Background: From sharing genomes months ago and GedMatch I know this person's ancestry lies within my father's maternal line. Our exchange went like this:

Them: Can we share genomes?

Me: We shared our genome information months ago. We match on Chromosome 17, these segments xxxxx - xxxxx. That segment matches my father's maternal line. Are any of the following surnames familiar to you? [list of surnames]

Them: I have a Kelly from Ireland. You have a Kelly on your profile. Was your Kelly Irish?

Me: I have only one Kelly in my tree. She was born in Dorset UK in 1747. I recently found their marriage certificate and learned she was the 2nd wife of my 4th great-grandfather. They were in their 60s when they married and had no children. So she couldn't be our match.

Did your ancestors live in any of these places? [I listed the places my father's maternal family lived (all in southern states) including Carroll County Arkansas.]

Them: Were your Carroll ancestors Irish? I have Irish Carrolls.

Me: I have no Carroll ancestors, that was a location, Carroll County Arkansas. Do you have a dropline or family tree I could look at?

Them: I have a tree on It's private. You can't see it.

Me: I'm sorry I can't be of any more help.

I was so frustrated by this I got up and vacuumed my floors. So it's all good. I was going to try to mop too but no one else asked me another sufficiently exasperating question, and I ran out of energy before I got to the mop bucket. Now I have to sweep again before I can mop since the "enfant terrible" has, as usual, rolled in the litterbox and carried clay litter everywhere. I don't need to do his tree to know he's got a bit of the Devil in him. 

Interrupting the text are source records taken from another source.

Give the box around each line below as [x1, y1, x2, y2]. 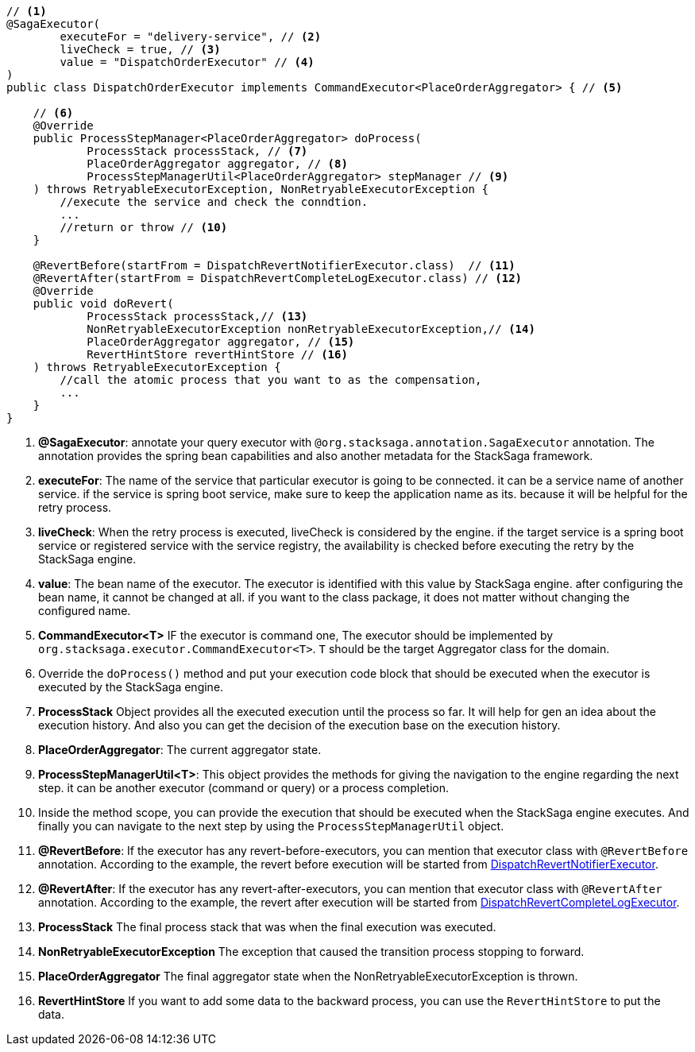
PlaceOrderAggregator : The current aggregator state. [38, 743, 322, 756]
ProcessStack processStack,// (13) [87, 310, 308, 323]
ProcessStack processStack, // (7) [87, 145, 308, 157]
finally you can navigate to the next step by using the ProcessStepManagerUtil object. [38, 819, 504, 833]
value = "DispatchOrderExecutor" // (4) [60, 56, 315, 68]
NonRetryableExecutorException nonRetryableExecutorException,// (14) [87, 323, 535, 335]
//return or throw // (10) [60, 221, 228, 234]
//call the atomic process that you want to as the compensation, [60, 373, 482, 386]
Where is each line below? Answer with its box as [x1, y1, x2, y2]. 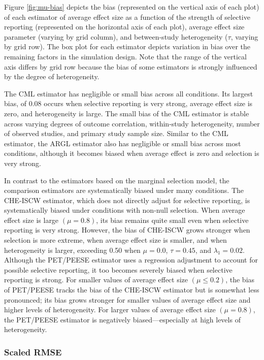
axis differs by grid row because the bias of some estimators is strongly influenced [4, 61, 257, 72]
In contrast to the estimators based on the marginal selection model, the [4, 175, 229, 185]
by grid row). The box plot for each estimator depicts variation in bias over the [4, 41, 251, 52]
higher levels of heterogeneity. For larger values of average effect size [4, 304, 216, 315]
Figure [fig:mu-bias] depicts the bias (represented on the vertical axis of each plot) [4, 2, 259, 12]
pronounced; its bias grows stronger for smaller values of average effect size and [4, 294, 251, 305]
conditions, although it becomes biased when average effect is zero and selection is [4, 148, 259, 158]
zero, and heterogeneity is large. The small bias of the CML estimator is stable [4, 108, 249, 118]
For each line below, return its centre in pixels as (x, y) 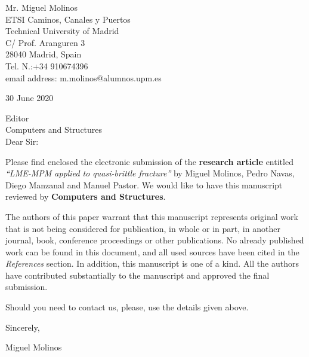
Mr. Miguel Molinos (42, 7)
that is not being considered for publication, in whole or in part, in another (143, 228)
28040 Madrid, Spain (44, 54)
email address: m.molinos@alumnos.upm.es (84, 77)
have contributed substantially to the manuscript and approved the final (137, 275)
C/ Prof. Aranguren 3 (45, 42)
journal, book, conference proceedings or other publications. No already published (155, 240)
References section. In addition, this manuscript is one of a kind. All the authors (152, 263)
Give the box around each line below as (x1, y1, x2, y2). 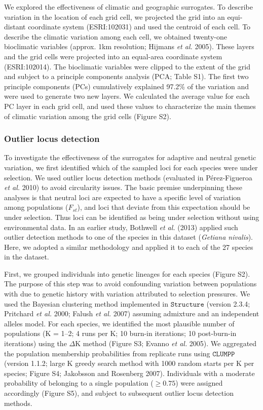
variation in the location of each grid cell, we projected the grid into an (4, 11, 225, 22)
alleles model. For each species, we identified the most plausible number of (4, 318, 235, 328)
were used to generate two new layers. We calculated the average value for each (4, 91, 250, 101)
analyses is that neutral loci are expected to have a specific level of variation (4, 192, 241, 202)
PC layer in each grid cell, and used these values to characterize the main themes (4, 100, 256, 111)
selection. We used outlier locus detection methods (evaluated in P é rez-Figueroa (4, 172, 252, 182)
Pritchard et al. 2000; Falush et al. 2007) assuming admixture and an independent (4, 308, 259, 319)
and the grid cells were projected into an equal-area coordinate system (4, 51, 222, 61)
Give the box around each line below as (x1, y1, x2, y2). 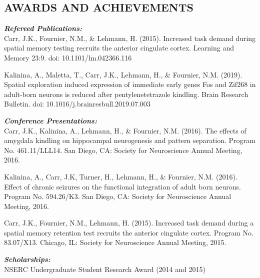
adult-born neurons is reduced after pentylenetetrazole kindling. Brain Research (4, 88, 248, 99)
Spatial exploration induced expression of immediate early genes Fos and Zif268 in (4, 79, 256, 89)
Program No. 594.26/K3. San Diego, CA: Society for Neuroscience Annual (4, 191, 231, 201)
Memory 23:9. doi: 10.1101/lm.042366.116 (4, 52, 132, 62)
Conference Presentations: (4, 115, 97, 125)
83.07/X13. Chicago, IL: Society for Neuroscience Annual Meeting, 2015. (4, 237, 226, 247)
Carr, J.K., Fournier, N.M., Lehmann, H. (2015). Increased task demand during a (4, 217, 254, 228)
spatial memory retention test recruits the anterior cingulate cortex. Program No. (4, 227, 253, 237)
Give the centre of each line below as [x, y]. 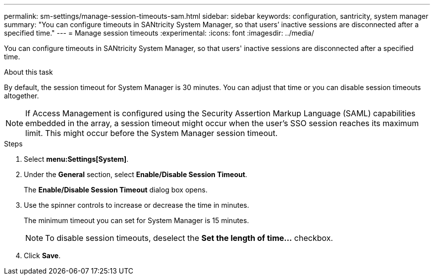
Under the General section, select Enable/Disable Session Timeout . [136, 174]
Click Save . [42, 256]
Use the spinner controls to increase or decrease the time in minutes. [136, 205]
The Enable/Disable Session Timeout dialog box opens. [116, 190]
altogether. [22, 96]
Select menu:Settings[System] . [76, 159]
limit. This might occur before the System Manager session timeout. [152, 133]
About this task [28, 72]
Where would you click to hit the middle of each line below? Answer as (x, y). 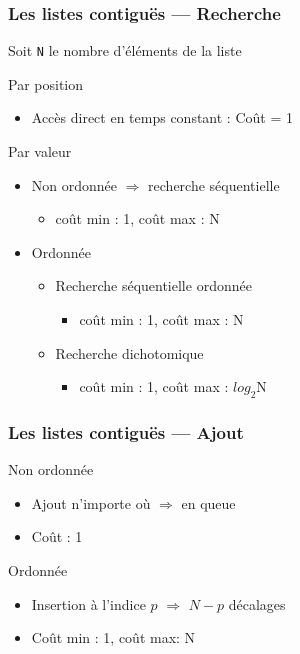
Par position (45, 83)
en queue (208, 502)
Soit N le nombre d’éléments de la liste (125, 50)
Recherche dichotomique (129, 352)
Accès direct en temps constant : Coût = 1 (162, 117)
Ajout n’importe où (91, 502)
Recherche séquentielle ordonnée (153, 285)
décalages (257, 603)
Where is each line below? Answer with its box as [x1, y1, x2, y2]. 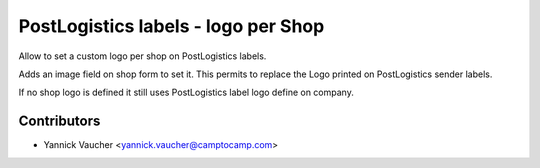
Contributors [18, 113, 101, 130]
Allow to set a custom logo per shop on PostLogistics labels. [18, 50, 267, 62]
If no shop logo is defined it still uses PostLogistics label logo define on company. [18, 86, 354, 99]
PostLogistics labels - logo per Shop [18, 15, 325, 37]
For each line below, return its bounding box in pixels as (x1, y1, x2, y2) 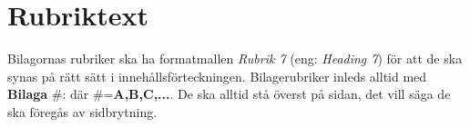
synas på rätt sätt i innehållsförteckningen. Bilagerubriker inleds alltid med (7, 66, 427, 85)
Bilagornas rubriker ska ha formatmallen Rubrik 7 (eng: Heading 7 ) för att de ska (7, 49, 463, 68)
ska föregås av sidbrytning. (7, 102, 158, 121)
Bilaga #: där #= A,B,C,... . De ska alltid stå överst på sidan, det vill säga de (7, 84, 451, 103)
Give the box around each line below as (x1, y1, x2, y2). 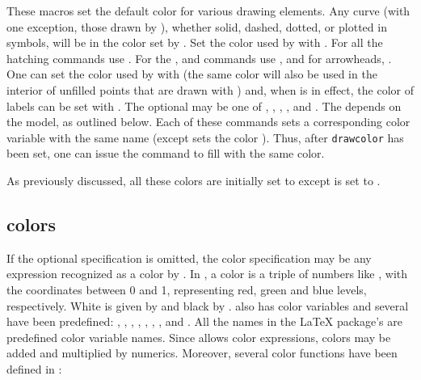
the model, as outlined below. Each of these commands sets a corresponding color (6, 113, 410, 130)
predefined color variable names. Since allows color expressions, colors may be (6, 328, 391, 345)
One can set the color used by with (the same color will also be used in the (6, 65, 377, 82)
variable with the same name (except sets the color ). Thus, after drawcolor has (6, 129, 404, 146)
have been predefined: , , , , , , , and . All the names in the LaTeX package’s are (6, 313, 402, 330)
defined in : (6, 360, 62, 377)
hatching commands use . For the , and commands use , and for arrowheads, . (6, 49, 392, 66)
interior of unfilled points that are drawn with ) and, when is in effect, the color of (6, 81, 414, 98)
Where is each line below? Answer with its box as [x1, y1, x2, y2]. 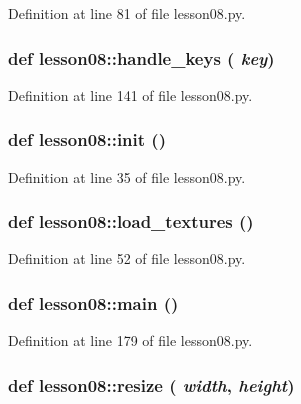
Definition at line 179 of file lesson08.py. [8, 330, 253, 351]
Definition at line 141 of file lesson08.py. [8, 84, 253, 105]
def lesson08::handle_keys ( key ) [8, 45, 275, 70]
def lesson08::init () [8, 127, 166, 152]
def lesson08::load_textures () [8, 209, 254, 234]
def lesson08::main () [8, 290, 179, 315]
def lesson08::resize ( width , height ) [8, 372, 295, 397]
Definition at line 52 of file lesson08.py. [8, 248, 246, 269]
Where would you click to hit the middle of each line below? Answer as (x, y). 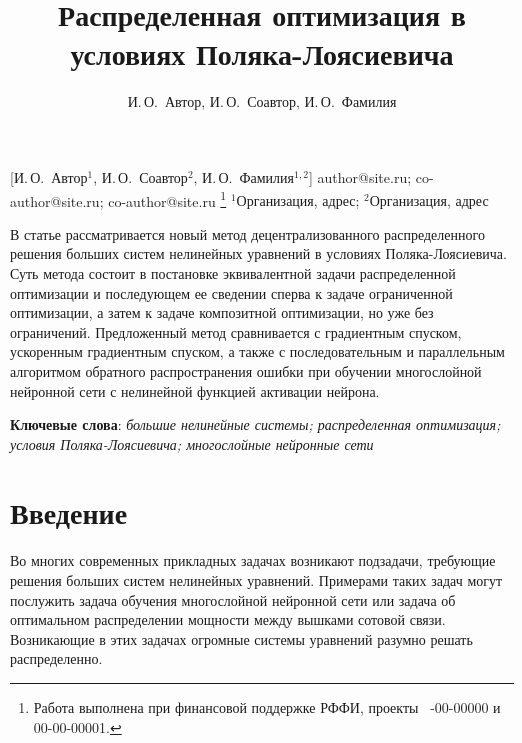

But, if you are interested in learning how to do genomic "mapping" I'm happy to answer questions. Please feel free.


Linda P. said...

Thanks for this information. We've been frustrated in our family search for the parents of a Robert Peel in our family line. At the time of his birth, the famous Robert Peel in the U.K. was apparently convincing any Peel with a male child to name that child Robert! I just sent my daughter a link to your blog so that we could maybe think about pursuing this avenue of research.

smm said...

It all seems very complex...not sure my brain would bring the whole spreadsheet love this would take to accomplish.